With Halloween coming up tomorrow, the Hubble Space Telescope team is celebrating by releasing a new Hubble image showing the dark cobwebs of galaxy cluster Abell 611. Located an incredible 3.2 billion light-years away, this view shows hundreds of galaxies that are bound together by gravity into one enormous structure.
Taken using Hubble’s Advanced Camera for Surveys and Wide Field Camera 3 instruments, the image combines both visible light and infrared observations.
This particular cluster is a favorite target for astronomers in their search to understand a spooky substance: dark matter. A big question in cosmology is why large structures like Abell 611 don’t fly apart, as they don’t seem to contain enough mass to hold themselves together with gravity. The leading explanation is that they do in fact contain much more mass than we can see, and this hypothetical unseen mass is referred to as dark matter.

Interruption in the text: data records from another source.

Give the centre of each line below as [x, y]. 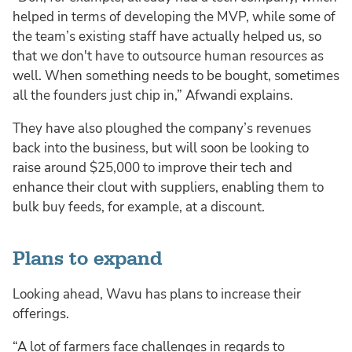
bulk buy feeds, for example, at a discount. [139, 207]
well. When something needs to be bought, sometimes [176, 75]
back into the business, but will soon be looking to [161, 148]
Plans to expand [87, 259]
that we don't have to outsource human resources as [168, 56]
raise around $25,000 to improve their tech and [152, 167]
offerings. [41, 313]
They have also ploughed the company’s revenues [162, 128]
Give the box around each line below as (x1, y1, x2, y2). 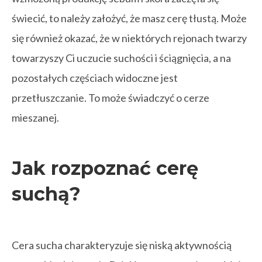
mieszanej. (12, 111, 59, 124)
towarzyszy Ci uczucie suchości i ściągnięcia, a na (12, 51, 231, 64)
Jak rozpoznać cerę (12, 157, 198, 180)
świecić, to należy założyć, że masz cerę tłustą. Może (12, 12, 247, 25)
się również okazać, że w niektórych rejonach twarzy (12, 32, 247, 44)
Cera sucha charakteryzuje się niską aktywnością (12, 239, 232, 251)
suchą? (12, 182, 81, 205)
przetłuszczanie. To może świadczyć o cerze (12, 91, 209, 104)
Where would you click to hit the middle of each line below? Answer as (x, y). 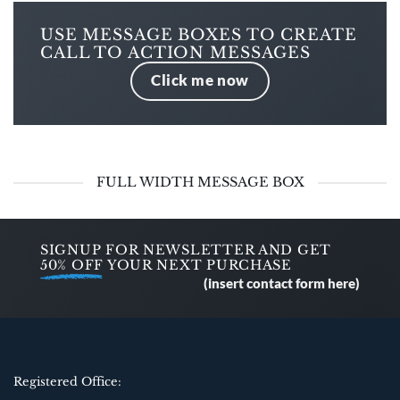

However, searching for dark matter has proven extremely difficult. Dark matter does not interact with light, making it invisible, and it has never been directly detected. Cosmologists aren’t even sure what form dark matter might take, though many believe it is likely a particle of some kind. Even though we can’t see it directly, its effects on the universe are clear. As well as in places like Abell 611, we see similar effects on a large cosmic scale, in which more mass is required to explain the behavior of galaxies than we can observe.
Abell 611 is particularly useful for studying dark matter, because it has so many massive galaxies appearing close together that it demonstrates many examples of a phenomenon called gravitational lensing. This is where one massive object sits in front of another from our point of view, and the gravity of that intermediate object is so great that it bends spacetime, changing the appearance of the light coming from the background object. This is useful, as the intermediate object can act like a magnifying glass, bending the light from the further away galaxy and letting us see extremely distant objects.
You can see an example of this gravitational lensing in the middle of the image, where light from the galaxy to the left of the center has been smeared out into an arc shape by the mass of the galaxy cluster. As well as helping us see distant objects, the degree of lensing can also be used to work out the mass of the objects involved. When calculated this way, the mass of the cluster is far higher than the observed mass would suggest, supporting the idea that there must be some other unseen material, such as dark matter, filling up the cluster.